Johnstone, the architect, doubtless remembered about this time that he was supposed to have given Caniff the exact dimensions. Seeing that the Rockwells’ attention was fully engaged elsewhere, he pulled out a tape measure and started measuring the “hole.” And then, as the Rockwells worked around the mural, he measured a side of it that they’d completed.

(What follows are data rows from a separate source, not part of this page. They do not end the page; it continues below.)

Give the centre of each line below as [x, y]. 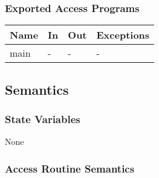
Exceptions [123, 35]
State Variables [43, 119]
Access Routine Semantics [70, 168]
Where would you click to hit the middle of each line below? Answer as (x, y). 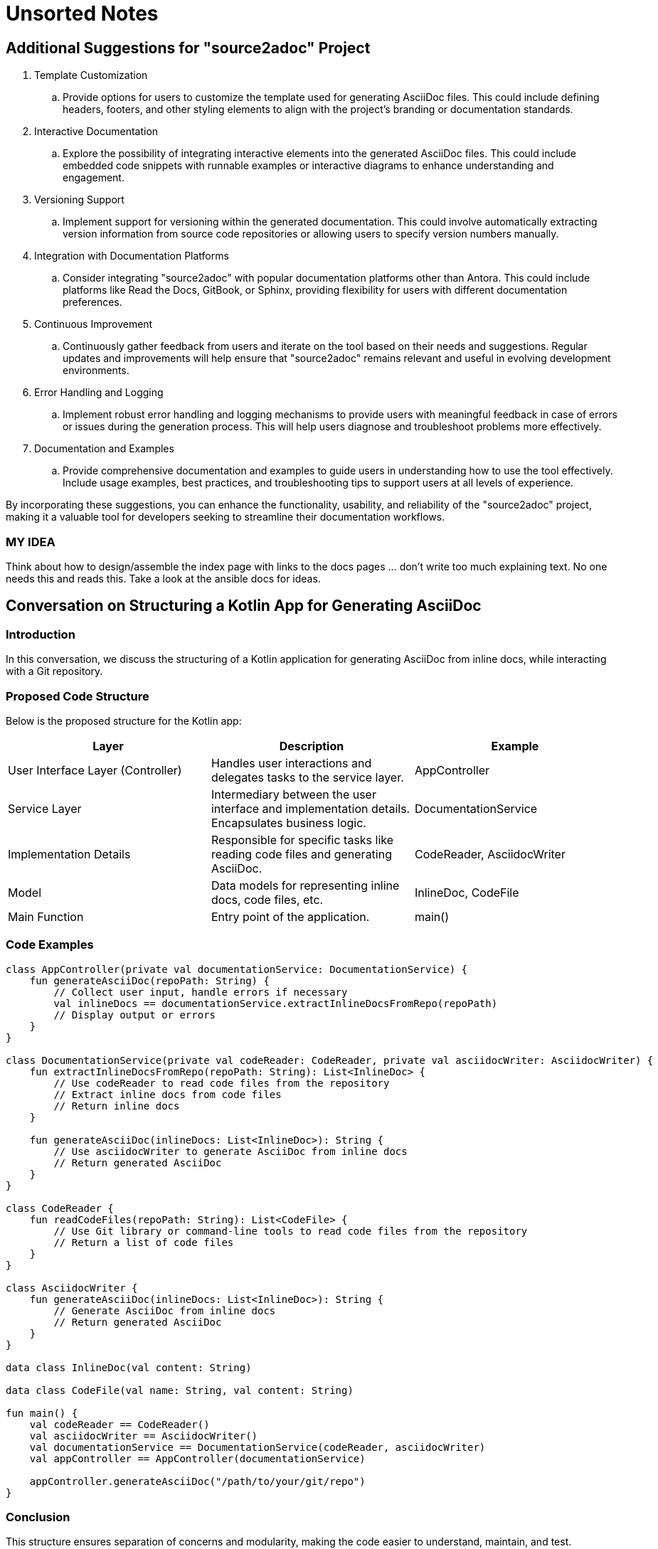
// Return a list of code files (144, 1242)
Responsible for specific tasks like (302, 840)
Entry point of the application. (290, 916)
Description (312, 746)
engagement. (94, 178)
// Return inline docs (117, 1106)
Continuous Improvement (94, 324)
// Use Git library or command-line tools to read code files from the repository (291, 1231)
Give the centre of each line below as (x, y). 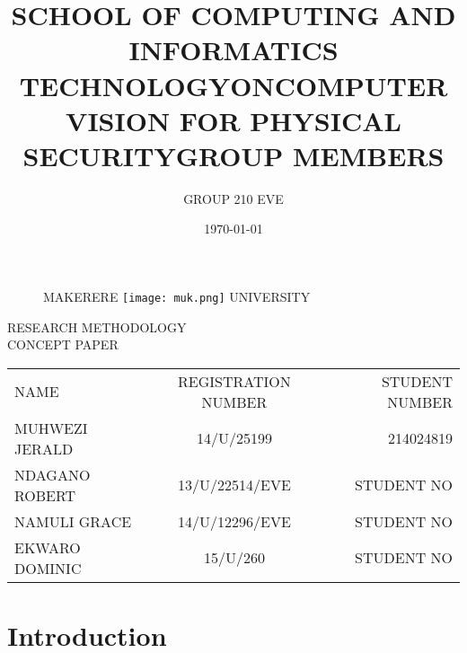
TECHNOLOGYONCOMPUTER (233, 85)
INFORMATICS (233, 50)
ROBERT (45, 495)
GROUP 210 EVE (233, 198)
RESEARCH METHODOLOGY (97, 326)
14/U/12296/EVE (234, 521)
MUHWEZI (51, 428)
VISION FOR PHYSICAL (233, 120)
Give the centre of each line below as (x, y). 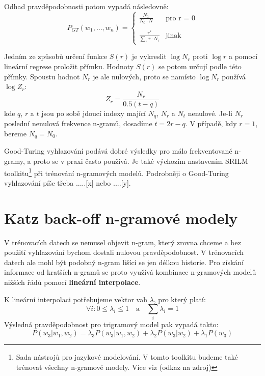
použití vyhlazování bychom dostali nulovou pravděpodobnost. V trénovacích (124, 252)
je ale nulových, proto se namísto (144, 76)
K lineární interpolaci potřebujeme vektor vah (76, 299)
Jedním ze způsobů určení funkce (56, 56)
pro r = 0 (180, 18)
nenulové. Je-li (210, 113)
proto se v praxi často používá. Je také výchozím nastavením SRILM (141, 161)
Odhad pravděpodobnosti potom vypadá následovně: (86, 6)
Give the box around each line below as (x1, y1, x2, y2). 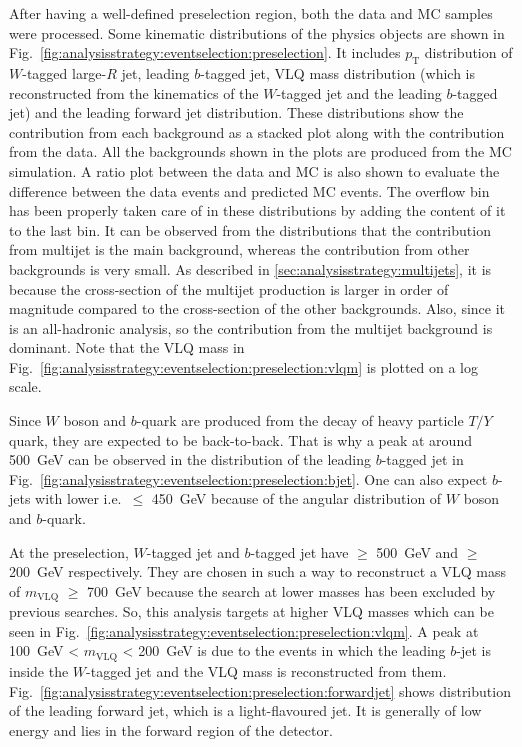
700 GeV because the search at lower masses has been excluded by (87, 580, 496, 601)
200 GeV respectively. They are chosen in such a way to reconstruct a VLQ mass (9, 561, 507, 582)
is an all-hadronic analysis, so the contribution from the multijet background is (9, 317, 493, 338)
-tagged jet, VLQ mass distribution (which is (200, 62, 476, 83)
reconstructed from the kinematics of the (9, 82, 259, 103)
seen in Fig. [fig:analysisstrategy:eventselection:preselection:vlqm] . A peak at (9, 620, 479, 641)
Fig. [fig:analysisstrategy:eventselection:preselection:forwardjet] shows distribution (9, 680, 511, 701)
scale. (9, 376, 42, 397)

Cahill, his worst fears realized, could not bear to watch Johnstone: he was afraid the Rockwells would notice what the architect was up to and thereby make the dreaded discovery. Thinking somehow that he could prevent them from observing Johnstone’s activities if he joined them at their work, he knelt down and helped Bea pull the canvas. Cahill and Bea pulled; Rockwell stapled. Pretty soon, they were working in perfect rhythm. Pull, staple; pull, staple.
Silence still reigned. The Rockwells never looked up from their task. Pull, staple; pull, staple. After what seemed to Cahill an eternity of this, Johnstone broke the painful silence.
He had been staring at the beautiful beechnut paneling. In his normal tone of voice—but sounding in the silent room like a clap of thunder—the hapless architect said, “Well, there’s only one thing to do: we’ll have to take a foot off the bottom of the mural.”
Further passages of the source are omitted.